Мико - Эрик Ластбадер
Шрифт:
Интервал:
Закладка:
— Ты все еще близок с ней?
Сайго внезапно повернул голову, и взгляд его мертвых глаз уставился на Акико.
— Я обладаю ею, когда я этого хочу. — Он снова отвернулся, пристально вглядываясь в просветы между ветками деревьев. — Она предала меня и ничего другого не заслуживает.
Акико вспомнила его слова: “Должен же быть конец”.
— Теперь ты хочешь ее убить.
Некоторое время Сайго молчал. Потом произнес:
— Я хочу отомстить за себя, за мою мать и больше всего за Цуко.
“Кайхо, — подумала Акико. — Я нашла брешь, в которую могу проникнуть”.
Вслух она сказала мягко:
— Две недели назад ты внезапно исчез. Я не видела тебя ни дома, ни в додзё четыре дня.
— Я был в Токио, — ответил он, — на похоронах моего отца.
Он закрыл глаза.
— Я хотел взять тебя с собой, но не мог.
Она наклонилась к нему.
— Я польщена.
— Он был большим человеком.
Его снова охватило напряжение.
— Возможно, его погубили вторгшиеся к нам варвары полковника Линнера. “Итеки” задушили его. Я начал мстить. Я подложил полковнику яд, который проникает через поры кожи и не оставляет следа. Это медленно действующий яд, убивающий постепенно, день за днем.
— А что потом?
Он кивнул.
— Ты права. Юко должна умереть, но об этом не должен знать мой брат Николас. Пусть это станет для него неожиданным... когда придет час. Тогда я встречусь с ним лицом к лицу и только перед тем, как нанести смертельный удар, расскажу о судьбе его возлюбленной. Так будет исполнена воля беспокойного “ками”, который витает вокруг меня и требует возмездия и отдыха.
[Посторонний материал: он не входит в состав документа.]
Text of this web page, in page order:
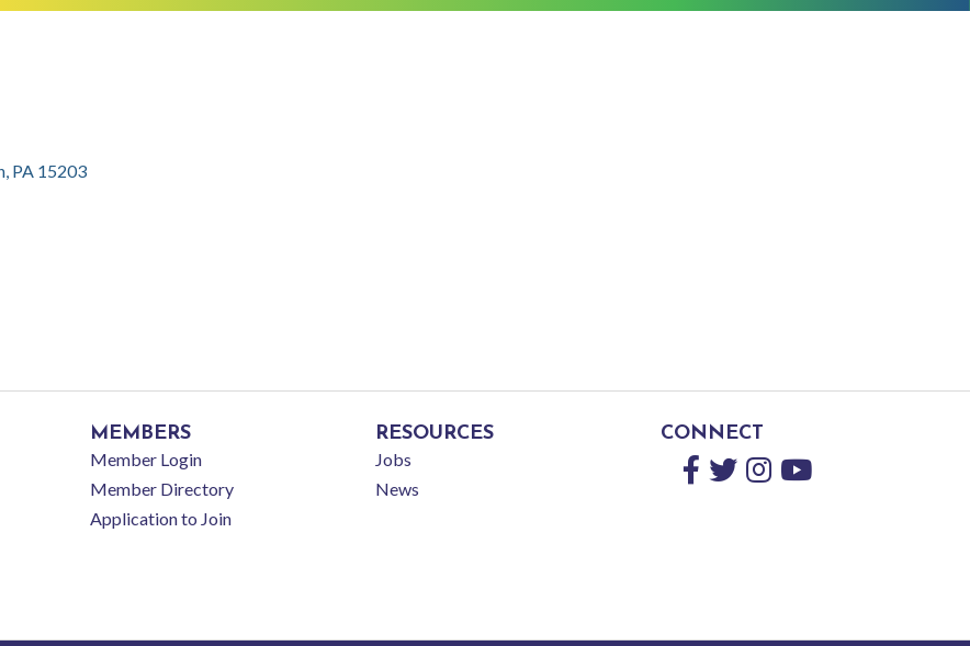
PA 15203
MEMBERS
Member Login
Member Directory
Application to Join
RESOURCES
Jobs
News
CONNECT
Facebook
TwitterInstagram
YouTube
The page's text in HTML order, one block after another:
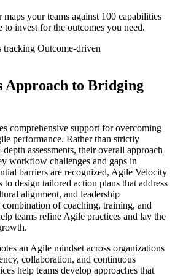
your teams against 100 capabilities
to invest for the outcomes you need.
tracking Outcome-driven
Approach to Bridging
comprehensive support for overcoming
performance. Rather than strictly
assessments, their overall approach
workflow challenges and gaps in
barriers are recognized, Agile Velocity
design tailored action plans that address
alignment, and leadership
of coaching, training, and
teams refine Agile practices and lay the
an Agile mindset across organizations
collaboration, and continuous
help teams develop approaches that
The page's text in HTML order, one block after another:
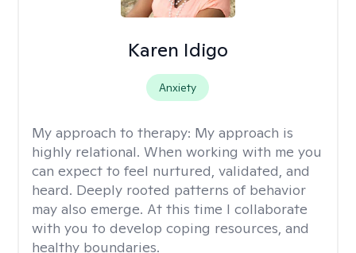
Karen Idigo
Anxiety
My approach to therapy: My approach is
highly relational. When working with me you
can expect to feel nurtured, validated, and
heard. Deeply rooted patterns of behavior
may also emerge. At this time I collaborate
with you to develop coping resources, and
healthy boundaries.
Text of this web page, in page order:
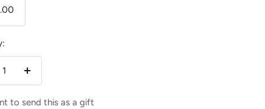
Increase
to send this as a gift
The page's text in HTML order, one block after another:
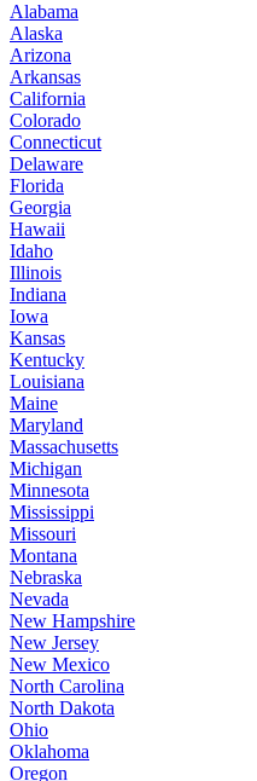
Alabama
Alaska
Arizona
Arkansas
California
Colorado
Connecticut
Delaware
Florida
Georgia
Hawaii
Idaho
Illinois
Indiana
Iowa
Kansas
Kentucky
Louisiana
Maine
Maryland
Massachusetts
Michigan
Minnesota
Mississippi
Missouri
Montana
Nebraska
Nevada
New Hampshire
New Jersey
New Mexico
North Carolina
North Dakota
Ohio
Oklahoma
Oregon
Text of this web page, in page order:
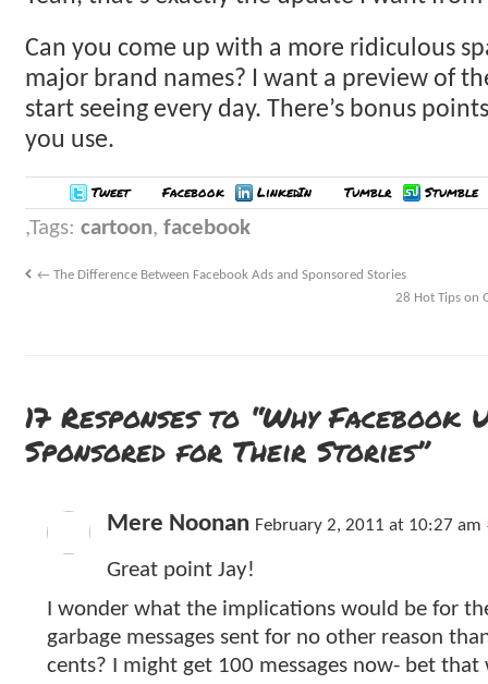
Can you come up with a more ridiculous
major brand names? I want a preview of
start seeing every day. There’s bonus
you use.
Tweet Facebook LinkedIn Tumblr Stumble
Tags: cartoon, facebook
← The Difference Between Facebook Ads and Sponsored Stories
28 Hot Tips on
17 Responses to “Why Facebook
Sponsored for Their Stories”
Mere Noonan February 2, 2011 at 10:27 am
Great point Jay!
I wonder what the implications would be for
garbage messages sent for no other reason
cents? I might get 100 messages now- bet
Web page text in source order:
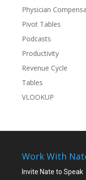
Physician
Pivot Tables
Podcasts
Productivity
Revenue Cycle
Tables
VLOOKUP
Work With
Invite Nate to Speak
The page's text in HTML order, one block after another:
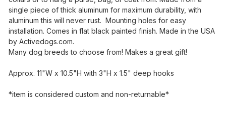
single piece of thick aluminum for maximum durability, with
aluminum this will never rust. Mounting holes for easy
installation. Comes in flat black painted finish. Made in the USA
by Activedogs.com.
Many dog breeds to choose from! Makes a great gift!
Approx. 11"W x 10.5"H with 3"H x 1.5" deep hooks
*item is considered custom and non-returnable*
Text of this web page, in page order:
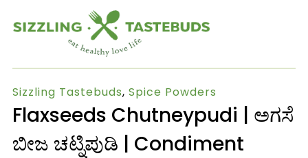
Sizzling Tastebuds, Spice Powders
Flaxseeds Chutneypudi | ಅಗಸೆ
ಬೀಜ ಚಟ್ನಿಪುಡಿ | Condiment

Смерть, смерть и снова смерть. Она витала над ними, словно их захлестнула волна в море возмездия. “Гири”, который должен выполнить Сайго, казался Акико чрезмерно тяжелой ношей. Неудивительно, что его душа обращена в прах. Как хорошо, что она понимала теперь близость его и своей кармы.
Она непроизвольно потянулась к нему, провела пальцами по его руке. Он повернулся к ней лицом, во взгляде вспыхнул вызов, и тогда она сказала:
— Позволь мне прогнать “ками” в мыслях хотя бы ненадолго.
Что-то в нем смягчилось, преграда рухнула, и гордый воитель замер в ее объятиях, как ребенок, прильнувший к материнской груди.
Холод не мог загасить огонь, и Сайго впервые в жизни почувствовал горячий прилив крови в своем пенисе от прикосновения женщины. В его отношениях с Юко всегда присутствовало некое насилие, но чаще такое происходило даже не с ней, а с юношами-любовниками, и во всем этом не было ничего, что можно назвать любовью.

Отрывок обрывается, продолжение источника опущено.